- INSTRUCTIONS TO FOLLOW -
From the entries that follow, reproduce exactly and only the lines from the line with "Ready’s life. Ready" to the line with "When the shots", endpoints included.

──────── SUPPLIED RECORDS ────────

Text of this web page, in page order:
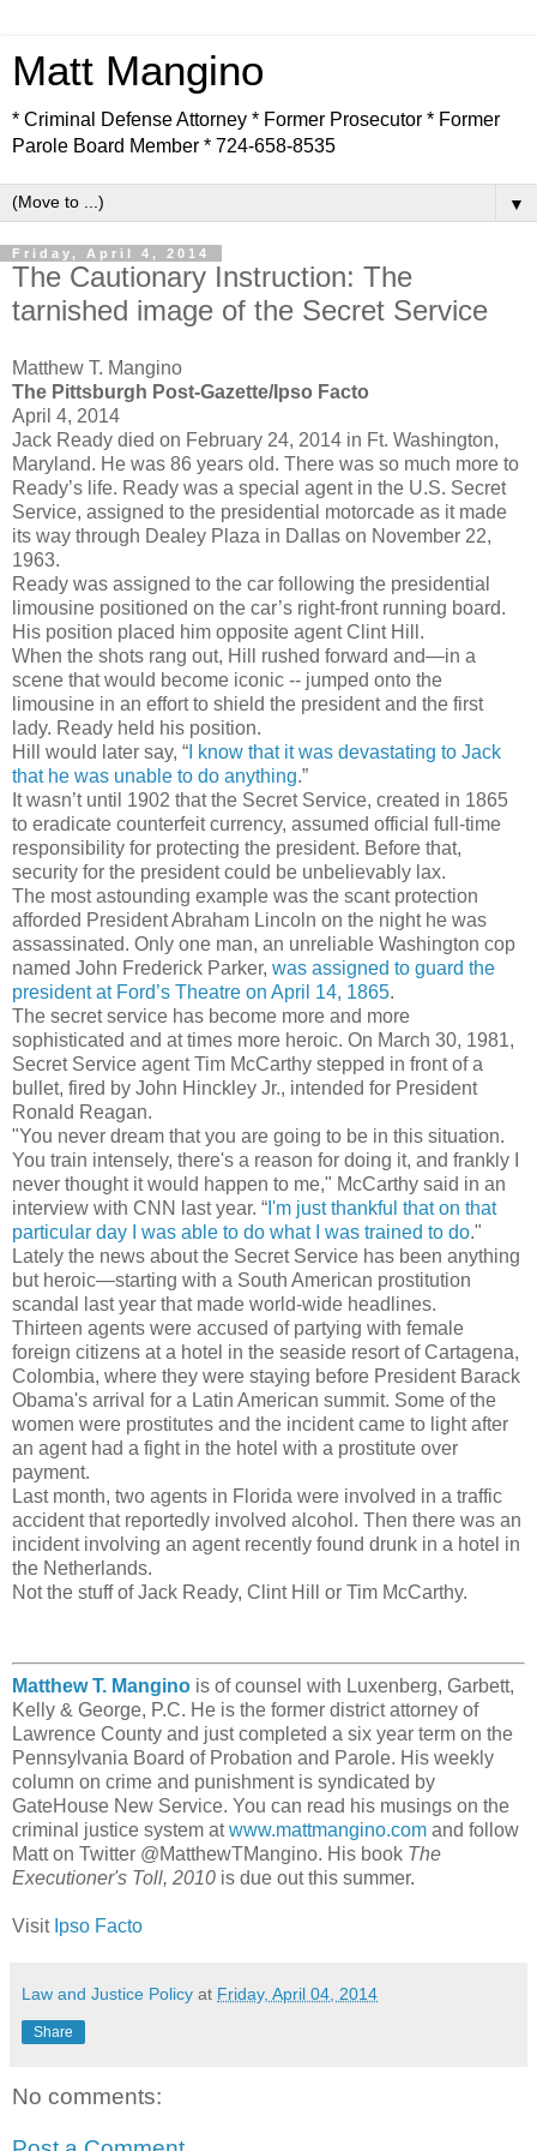
Matt Mangino
* Criminal Defense Attorney * Former Prosecutor * Former
Parole Board Member * 724-658-8535
▼
Friday, April 4, 2014
The Cautionary Instruction: The
tarnished image of the Secret Service
Matthew T. Mangino
The Pittsburgh Post-Gazette/Ipso Facto
April 4, 2014
Jack Ready died on February 24, 2014 in Ft. Washington,
Maryland. He was 86 years old. There was so much more to
Ready’s life. Ready was a special agent in the U.S. Secret
Service, assigned to the presidential motorcade as it made
its way through Dealey Plaza in Dallas on November 22,
1963.
Ready was assigned to the car following the presidential
limousine positioned on the car’s right-front running board.
His position placed him opposite agent Clint Hill.
When the shots rang out, Hill rushed forward and—in a
scene that would become iconic -- jumped onto the
limousine in an effort to shield the president and the first
lady. Ready held his position.
Hill would later say, “ I know that it was devastating to Jack
that he was unable to do anything.”
It wasn’t until 1902 that the Secret Service, created in 1865
to eradicate counterfeit currency, assumed official full-time
responsibility for protecting the president. Before that,
security for the president could be unbelievably lax.
The most astounding example was the scant protection
afforded President Abraham Lincoln on the night he was
assassinated. Only one man, an unreliable Washington cop
named John Frederick Parker, was assigned to guard the
president at Ford’s Theatre on April 14, 1865.
The secret service has become more and more
sophisticated and at times more heroic. On March 30, 1981,
Secret Service agent Tim McCarthy stepped in front of a
bullet, fired by John Hinckley Jr., intended for President
Ronald Reagan.
"You never dream that you are going to be in this situation.
You train intensely, there's a reason for doing it, and frankly I
never thought it would happen to me," McCarthy said in an
interview with CNN last year. “ I'm just thankful that on that
particular day I was able to do what I was trained to do."
Lately the news about the Secret Service has been anything
but heroic—starting with a South American prostitution
scandal last year that made world-wide headlines.
Thirteen agents were accused of partying with female
foreign citizens at a hotel in the seaside resort of Cartagena,
Colombia, where they were staying before President Barack
Obama's arrival for a Latin American summit. Some of the
women were prostitutes and the incident came to light after
an agent had a fight in the hotel with a prostitute over
payment.
Last month, two agents in Florida were involved in a traffic
accident that reportedly involved alcohol. Then there was an
incident involving an agent recently found drunk in a hotel in
the Netherlands.
Not the stuff of Jack Ready, Clint Hill or Tim McCarthy.
Matthew T. Mangino is of counsel with Luxenberg, Garbett,
Kelly & George, P.C. He is the former district attorney of
Lawrence County and just completed a six year term on the
Pennsylvania Board of Probation and Parole. His weekly
column on crime and punishment is syndicated by
GateHouse New Service. You can read his musings on the
criminal justice system atwww.mattmangino.com and follow
Matt on Twitter @MatthewTMangino. His book The
Executioner's Toll, 2010 is due out this summer.
Visit Ipso Facto
Law and Justice Policy at Friday, April 04, 2014
Share
No comments:

────────

- ANSWER TO THE EXERCISE -
Ready’s life. Ready was a special agent in the U.S. Secret
Service, assigned to the presidential motorcade as it made
its way through Dealey Plaza in Dallas on November 22,
1963.
Ready was assigned to the car following the presidential
limousine positioned on the car’s right-front running board.
His position placed him opposite agent Clint Hill.
When the shots rang out, Hill rushed forward and—in a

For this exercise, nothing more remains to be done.